The case of former Nissan CEO Carlos Ghosn is a timely reminder for multinational corporations to ensure their senior executives are prepared for all scenarios when relocating to Asia. Sandra Lowe reports on what they should consider before sending their executives to the region.

In an increasingly globalized world, multinational corporations must face the reality that not all legal jurisdictions are the same, and across Asia there are many complex types of legislation at play, from shariah law in Malaysia and Saudi Arabia to lèse majesté laws in Thailand, or the rigid social and workplace etiquette in Japan.

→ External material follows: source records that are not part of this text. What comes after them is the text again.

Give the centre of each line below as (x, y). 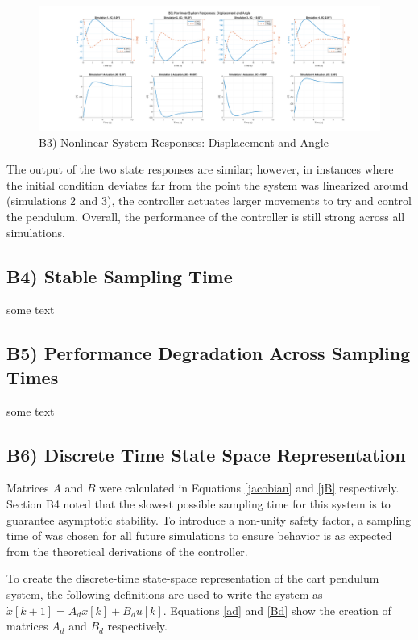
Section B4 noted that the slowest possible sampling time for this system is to (199, 503)
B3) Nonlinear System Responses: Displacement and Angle (184, 142)
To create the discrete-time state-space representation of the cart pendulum (193, 578)
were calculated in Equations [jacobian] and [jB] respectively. (249, 488)
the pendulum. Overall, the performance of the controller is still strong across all (206, 216)
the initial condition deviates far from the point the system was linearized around (207, 184)
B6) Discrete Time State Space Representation (206, 454)
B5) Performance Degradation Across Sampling (209, 353)

The case involving former Nissan chairman and chief executive Carlos Ghosn in Japan is an example of just how a problematic situation can spiral. The 65-year-old Brazilian-born businessman of French and Lebanese nationality was regarded as a titan of the auto industry because of his success at reviving French automaker Renault, and then Japan’s Nissan. Ghosn had been tasked with guiding an alliance between the two companies, which later included another Japanese carmaker, Mitsubishi Motors.

Today, Ghosn faces financial misconduct charges, including under-reporting of his compensation package and aggravated breach of trust over allegedly failing to report around US$82 million in salary and temporarily transferring personal financial losses onto Nissan’s books during the financial crisis.

He was first arrested in November 2018 and held in custody while the courts repeatedly denied him bail. On 6 March 2019, he was granted a US$9 million bail, but the businessman subsequently fled Japan in December and landed in Beirut, Lebanon.

When politics demands, a CEO can become a convenient scapegoat, particularly in countries with a less than sturdy separation of powers. Tit-for-tat arrests are a common strategy in some Asian countries and the hapless executive may have done nothing to warrant arrest and detention.

Whether Ghosn is a conman or a scapegoat, his case provides an opportune time for multinationals to reassess and ensure they have taken the appropriate steps to protect and prepare their executives as much as possible for not only working in Japan, but elsewhere in Asia.

Stephanie Chiu, a senior associate at Freshfields Bruckhaus Deringer, regularly advises employers on compliance with employment issues. She says there are various strategies that MNCs can employ to prepare CEOs and senior executives before they live and work in Asian countries.

“A first point is to select the right people. Some senior executives will be better able to adapt to new working environments and cultures than others,” says Chiu. “One can expect MNCs to have policies in place and they will often try to operate global policies, which apply across jurisdictions, but there will inevitably be some country-specific differences (both from a cultural and practical perspective, and also from the perspective of legal risks and boundaries), so bespoke/one-to-one training is a valuable part of the preparation for a senior individual’s move.”